With a strategic focus on the areas of operational improvement that will yield the highest returns, pharmaceutical manufacturers can leverage newfound efficiencies to remain competitive and meet prolonged patient demand — without CapEx.  

The only question left to ask is: how can manufacturers take advantage of this opportunity?  

Turning the tables: Finding hidden capacity without CapEx 

Rather than default to costly and slow infrastructure upgrades, Chartwell, with deep experience in late-stage drug manufacturing, recommends increasing capacity and efficiency with what manufacturers already have in place. Through an Opportunity Scan, manufacturers can identify several key areas of improvement across changeovers, labor allocation and cycle time reduction. Working side by side with operators and team leaders, Chartwell runs a rapid series of improvement sprints. The result are real, embedded habits on the shop floor — not theoretical changes, but practical ones, implemented at speed. 

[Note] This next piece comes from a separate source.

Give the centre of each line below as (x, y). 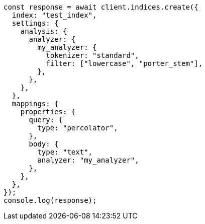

Chartwell Partner Jon Willis explains: “Initial skepticism tends to be high when we meet with clients and share that they can make large, rapid capacity increases with the assets that already exist and resources that they have already budgeted for. After 15 to 20 years of manufacture, it is easy to believe that most low-hanging fruit has been picked. But a closer look usually reveals surprising gaps and opportunities; especially when it comes to drugs coming off patent.  

“When working with clients, we first conduct an Opportunity Scan. This is a deep dive into a site or multiple sites’ operations. During this phase, we pinpoint very specific, tangible improvement areas that, when implemented effectively, yield strong results. Within weeks clients see significant improvements to their operations. Pharmaceuticals that were thought to be at the end of their life are now not only able to compete with generics, but enable investment in new drugs coming to market.“ 

Restoring pride: More than just metrics 

What changes isn’t just the output. The people who work on the line — some of whom may feel like they are managing a product in decline — begin to rediscover the value of what they are doing. 

“It’s so important to get the entire Operations team involved. When people know their ideas are heard and their process knowledge matters, teams deliver real business value, even for those drugs facing patent expiry,” says Jon. 

The line, once seen as a burden, now is re-framed as a competitive advantage — one that can still generate margin, protect market share, and support patients. 

A new perspective on the patent cliff

This perspective offers a powerful counterpoint to the usual narrative around patent expiry. Instead of treating drugs coming off-patent as operational dead weight, pharma companies can rethink their end-of-lifecycle strategy. 

  • Old lines can be revitalized with focused operational support. 
  • Demand surprises don’t have to be crises — if manufacturers know how to respond without relying on CapEx. 
  • Staff on mature products can be re-energized by being given the tools and support to drive performance. 
  • ROI can still be achieved — even when time horizons are short and uncertainty is high. 

For any manufacturing leader facing the challenge of sustaining drug value, Chartwell shows what’s possible when manufacturers stop seeing a mature product as a liability — and start seeing it as a latent asset.